Il y a un mois déjà, l’ensemble des organisations syndicales alertaient les médias sur plusieurs dérives majeures : des conditions de travail dégradées, un manque d’investissement (notamment sur des équipements essentiels), une surpopulation carcérale en constante hausse et une gestion RH devenue chaotique.

Depuis, la situation n’a fait qu’empirer.

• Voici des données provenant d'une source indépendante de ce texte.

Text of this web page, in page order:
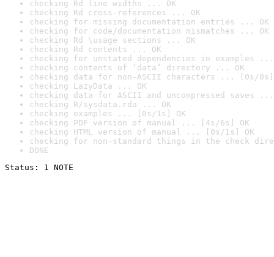
checking Rd line widths ... OK
checking Rd cross-references ... OK
checking for missing documentation entries ... OK
checking for code/documentation mismatches ... OK
checking Rd \usage sections ... OK
checking Rd contents ... OK
checking for unstated dependencies in examples ...
checking contents of ‘data’ directory ... OK
checking data for non-ASCII characters ... [0s/0s]
checking LazyData ... OK
checking data for ASCII and uncompressed saves ...
checking R/sysdata.rda ... OK
checking examples ... [0s/1s] OK
checking PDF version of manual ... [4s/6s] OK
checking HTML version of manual ... [0s/1s] OK
checking for non-standard things in the check
DONE
Status: 1 NOTE
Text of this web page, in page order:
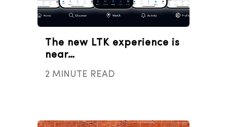
The new LTK experience is
near…
2 MINUTE READ
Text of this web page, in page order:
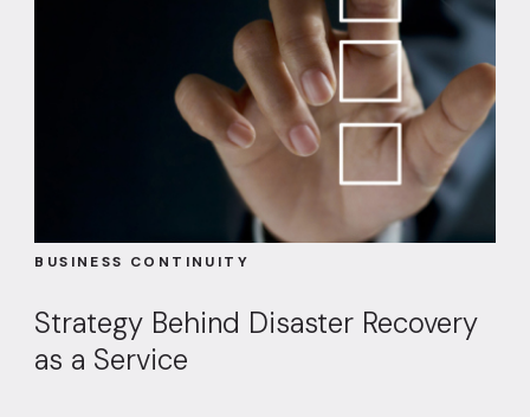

LE CONSTAT EST SANS APPEL : sur 7 officiers, seuls 1 est actuellement présent, les autres étant en congés ou en arrêt maladie.

Dans le même temps, le taux d’occupation atteint 190 %, rendant toute gestion cohérente extrêmement difficile.

Les personnels de roulement sont à bout, cumulant depuis des mois entre 150 et 170 heures supplémentaires par trimestre.

Côté ressources humaines, la situation est intenable : un seul encadrant doit assurer la gestion des procédures disciplinaires, des extractions médicales, du roulement avec pour objectif de réduire les heures, ainsi que les permanences week-end. À cela s’ajoute l’absence totale d’officiers de bâtiment.

COMMENT DEMANDER AUTANT À UNE SEULE PERSONNE ?

FO Justice demande que l’administration fasse un appel à candidature pour des mises à dispositions.

Aujourd’hui, 64 surveillants sont affectés pour un effectif théorique de 75. Et encore, ce chiffre ne tient pas compte des absences de longue durée, ce qui aggrave davantage la pénurie.

Cette situation n’est plus tenable, ni professionnellement, ni humainement. Si rien n’est fait rapidement, les conséquences seront lourdes pour les personnels comme pour le fonctionnement de l’établissement.

Une remise à plat immédiate et des réponses concrètes sont INDISPENSABLES.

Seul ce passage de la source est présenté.